Curtis pointed out that Esko is a new principal and said it was believed that there was some sort of endorsement from somewhere else.
"The best answer for that councilor is that there's been a culture of acceptance in school building leadership that if maintenance is occurring, then someone else must have approved that," he explained. 
This is why the district felt it was critically important to put it in writing, he said.
Persip asked if there are any other blurred lines. 
"I would be hesitant to say that all blurred lines have been cleared up," Curtis said. "But now we certainly have this written document and this experience to cite."
Kalinowsky, a retired school resource officer, said the floors were done over the summer or Christmas break as standard procedure. The principals would have known, she said.

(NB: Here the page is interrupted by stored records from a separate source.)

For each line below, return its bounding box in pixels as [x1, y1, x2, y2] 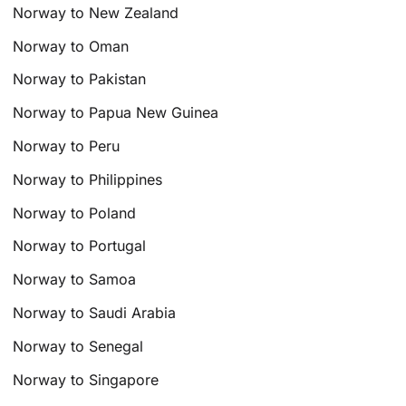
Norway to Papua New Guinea [13, 103, 219, 122]
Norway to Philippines [13, 169, 163, 188]
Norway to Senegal [13, 336, 144, 355]
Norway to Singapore [13, 370, 159, 389]
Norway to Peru [13, 137, 121, 156]
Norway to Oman [13, 36, 130, 55]
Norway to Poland [13, 203, 137, 222]
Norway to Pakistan [13, 70, 147, 89]
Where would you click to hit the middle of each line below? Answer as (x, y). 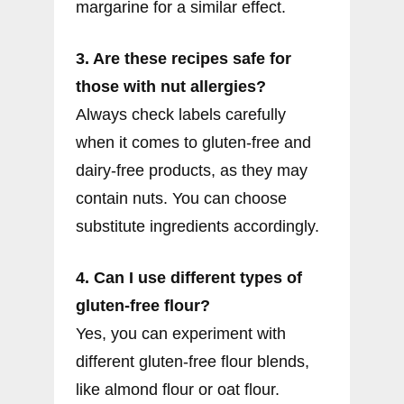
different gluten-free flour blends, (193, 362)
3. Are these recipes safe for (184, 59)
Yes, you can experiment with (181, 334)
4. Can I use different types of (189, 278)
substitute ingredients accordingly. (197, 227)
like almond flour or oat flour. (178, 390)
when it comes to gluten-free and (193, 143)
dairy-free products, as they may (192, 171)
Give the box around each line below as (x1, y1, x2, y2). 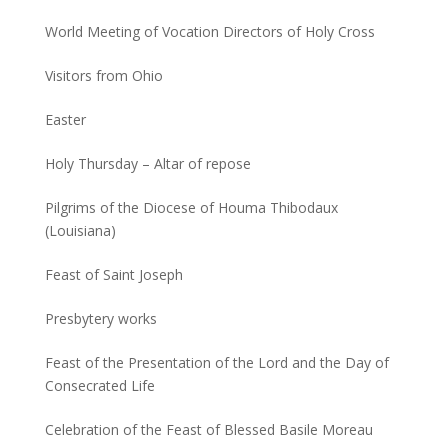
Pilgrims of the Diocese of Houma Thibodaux (44, 197, 338, 217)
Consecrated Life (44, 375, 155, 395)
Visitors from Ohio (44, 65, 163, 85)
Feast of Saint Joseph (44, 264, 183, 284)
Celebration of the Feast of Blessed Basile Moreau (44, 419, 373, 439)
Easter (44, 109, 86, 129)
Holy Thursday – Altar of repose (44, 153, 251, 173)
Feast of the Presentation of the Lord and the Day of (44, 352, 389, 372)
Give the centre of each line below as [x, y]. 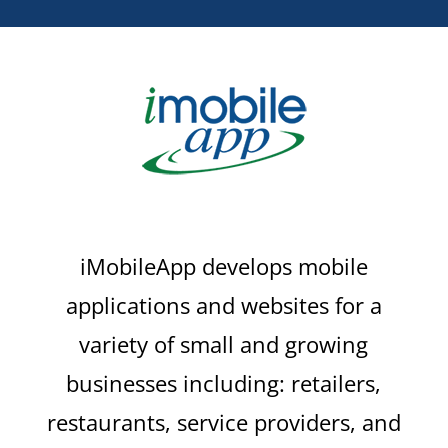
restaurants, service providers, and [223, 422]
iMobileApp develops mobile [223, 266]
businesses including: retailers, [224, 383]
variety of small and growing [224, 344]
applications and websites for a [223, 305]
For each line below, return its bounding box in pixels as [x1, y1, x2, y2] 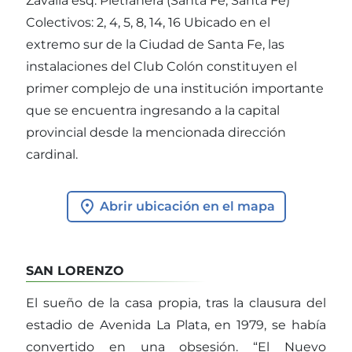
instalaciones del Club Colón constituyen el [26, 58, 297, 74]
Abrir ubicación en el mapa [96, 198, 275, 214]
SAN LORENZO [26, 263, 124, 279]
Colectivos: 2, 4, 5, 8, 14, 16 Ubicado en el [26, 14, 270, 30]
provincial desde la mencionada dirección [26, 124, 286, 140]
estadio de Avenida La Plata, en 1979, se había [26, 317, 326, 333]
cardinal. [26, 146, 78, 162]
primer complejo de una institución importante [26, 80, 324, 96]
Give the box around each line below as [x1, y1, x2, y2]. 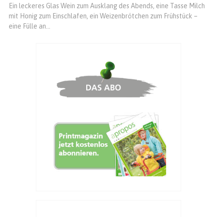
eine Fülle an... [9, 22, 50, 31]
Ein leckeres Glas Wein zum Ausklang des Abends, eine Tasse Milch [9, 2, 205, 10]
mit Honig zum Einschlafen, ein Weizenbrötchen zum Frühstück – [9, 12, 198, 20]
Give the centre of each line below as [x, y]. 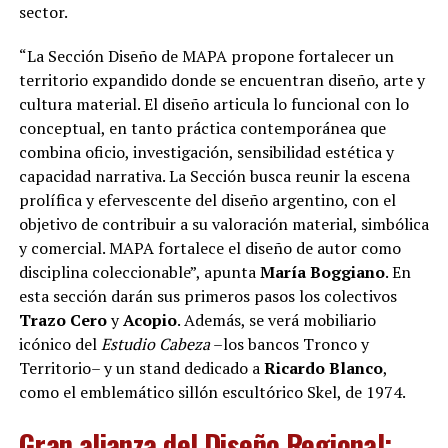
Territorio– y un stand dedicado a [141, 367]
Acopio [149, 319]
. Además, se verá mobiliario [276, 319]
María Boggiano [322, 271]
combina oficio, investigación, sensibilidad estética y [206, 151]
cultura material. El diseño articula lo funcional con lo [213, 103]
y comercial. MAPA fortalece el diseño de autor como [209, 247]
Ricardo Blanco [323, 367]
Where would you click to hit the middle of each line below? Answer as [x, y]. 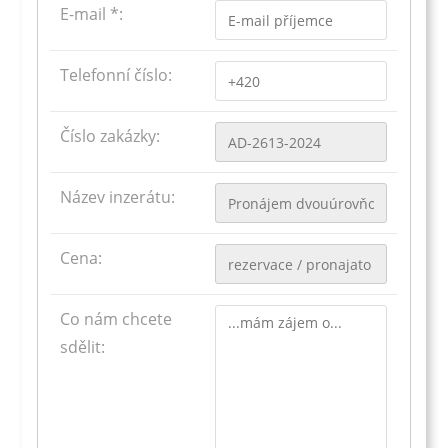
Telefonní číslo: [116, 75]
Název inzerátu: [118, 197]
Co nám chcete [116, 319]
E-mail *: [92, 14]
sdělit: [83, 347]
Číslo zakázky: [110, 136]
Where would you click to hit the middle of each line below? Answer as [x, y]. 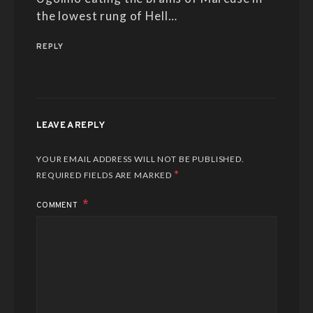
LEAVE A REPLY [71, 125]
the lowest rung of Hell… [107, 15]
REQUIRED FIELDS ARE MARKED [105, 175]
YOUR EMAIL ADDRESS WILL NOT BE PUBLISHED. [140, 159]
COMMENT [58, 205]

"There's no way that somebody had closed up the gym to get work done without the principal being notified because it would have changed the way that gym classes were run," she said, adding that she hopes that Abel didn't resign because of this situation because he is low on the chain of command. 
At the last council meeting on Nov. 29, longtime PHS art teacher Lisa Ostellino attributed the incident to mismanagement and miscommunication and said she had filed a formal complaint when the same thing happened a number of years ago.
"This is decades and decades of miscommunication and mismanagement between the city school department and everybody that works underneath that," she said during open microphone.
Ostellino she's still getting headaches from fumes in the building and her heart races. She claimed that this has been happening for years with administrative and custodial knowledge.
"It happened six years ago too and at that time, we all got sick also," she said. "I put in a formal complaint and was assured it will never happen again."
She said she complained to administration over this latest incident and got no response and that it took four days to get the material safety data sheets on the chemicals used in the revarnishing.  
"The city needs to do better and this department needs to do better," she said. 
Curtis said not all the data sheet pages were immediately available and that he was not able to answer calls during that time but could have answered emails.